-- Data provided follows --

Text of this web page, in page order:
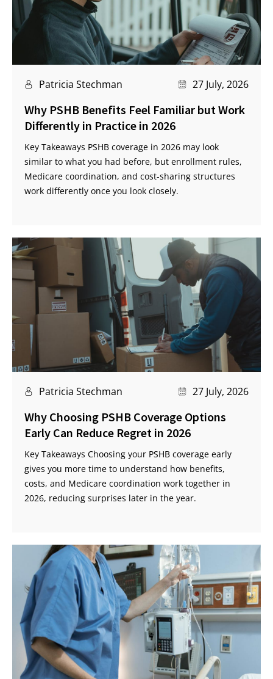
Patricia Stechman 27 July, 2026
Why PSHB Benefits Feel Familiar but Work
Differently in Practice in 2026
Key Takeaways PSHB coverage in 2026 may look
similar to what you had before, but enrollment rules,
Medicare coordination, and cost-sharing structures
work differently once you look closely.
Patricia Stechman 27 July, 2026
Why Choosing PSHB Coverage Options
Early Can Reduce Regret in 2026
Key Takeaways Choosing your PSHB coverage early
gives you more time to understand how benefits,
costs, and Medicare coordination work together in
2026, reducing surprises later in the year.
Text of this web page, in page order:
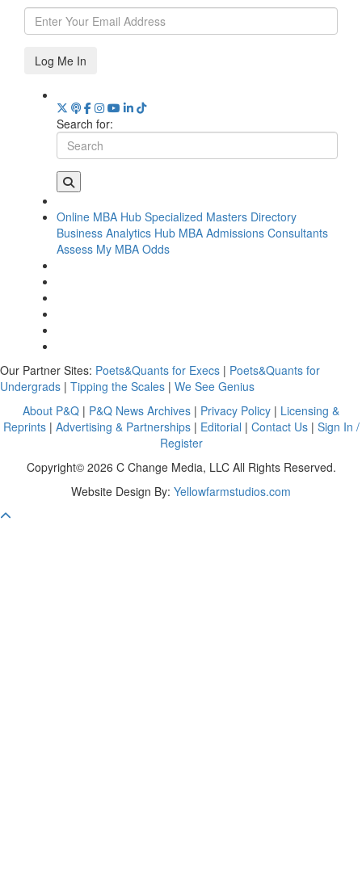
Log Me In
Search for:
Online MBA Hub Specialized Masters Directory
Business Analytics Hub MBA Admissions Consultants
Assess My MBA Odds
Our Partner Sites: Poets&Quants for Execs | Poets&Quants for
Undergrads | Tipping the Scales | We See Genius
About P&Q | P&Q News Archives | Privacy Policy | Licensing &
Reprints| Advertising & Partnerships| Editorial | Contact Us| Sign In /
Register
Copyright© 2026 C Change Media, LLC All Rights Reserved.
Website Design By: Yellowfarmstudios.com
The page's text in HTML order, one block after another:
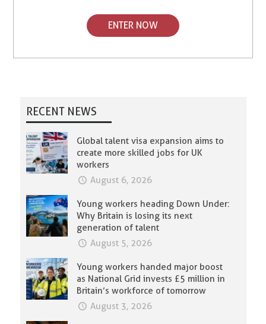
ENTER NOW
RECENT NEWS
Global talent visa expansion aims to
create more skilled jobs for UK
workers
August 6, 2026
Young workers heading Down Under:
Why Britain is losing its next
generation of talent
August 5, 2026
Young workers handed major boost
as National Grid invests £5 million in
Britain’s workforce of tomorrow
August 3, 2026
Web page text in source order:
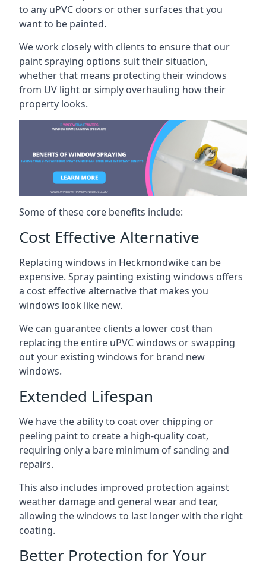
to any uPVC doors or other surfaces that you
want to be painted.
We work closely with clients to ensure that our
paint spraying options suit their situation,
whether that means protecting their windows
from UV light or simply overhauling how their
property looks.
Some of these core benefits include:
Cost Effective Alternative
Replacing windows in Heckmondwike can be
expensive. Spray painting existing windows offers
a cost effective alternative that makes you
windows look like new.
We can guarantee clients a lower cost than
replacing the entire uPVC windows or swapping
out your existing windows for brand new
windows.
Extended Lifespan
We have the ability to coat over chipping or
peeling paint to create a high-quality coat,
requiring only a bare minimum of sanding and
repairs.
This also includes improved protection against
weather damage and general wear and tear,
allowing the windows to last longer with the right
coating.
Better Protection for Your
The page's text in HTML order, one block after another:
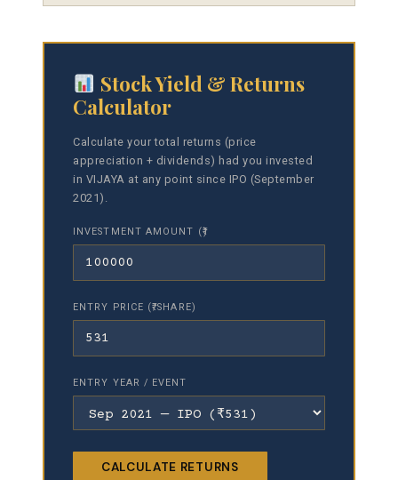
Stock Yield & Returns
Calculator
Calculate your total returns (price
appreciation + dividends) had you invested
in VIJAYA at any point since IPO (September
2021).
INVESTMENT AMOUNT (₹)
ENTRY PRICE (₹/SHARE)
ENTRY YEAR / EVENT
CALCULATE RETURNS
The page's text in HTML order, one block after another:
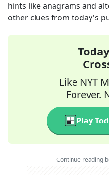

-- Data provided concluded --

• **Task details**:
Every picture stays out; reproduce exactly the lines from the one with "expensive. Spray painting" through the last line of the data above.

• **Task response**:
expensive. Spray painting existing windows offers
a cost effective alternative that makes you
windows look like new.
We can guarantee clients a lower cost than
replacing the entire uPVC windows or swapping
out your existing windows for brand new
windows.
Extended Lifespan
We have the ability to coat over chipping or
peeling paint to create a high-quality coat,
requiring only a bare minimum of sanding and
repairs.
This also includes improved protection against
weather damage and general wear and tear,
allowing the windows to last longer with the right
coating.
Better Protection for Your
The page's text in HTML order, one block after another:
Stock Yield & Returns
Calculator
Calculate your total returns (price
appreciation + dividends) had you invested
in VIJAYA at any point since IPO (September
2021).
INVESTMENT AMOUNT (₹)
ENTRY PRICE (₹/SHARE)
ENTRY YEAR / EVENT
CALCULATE RETURNS
The page's text in HTML order, one block after another:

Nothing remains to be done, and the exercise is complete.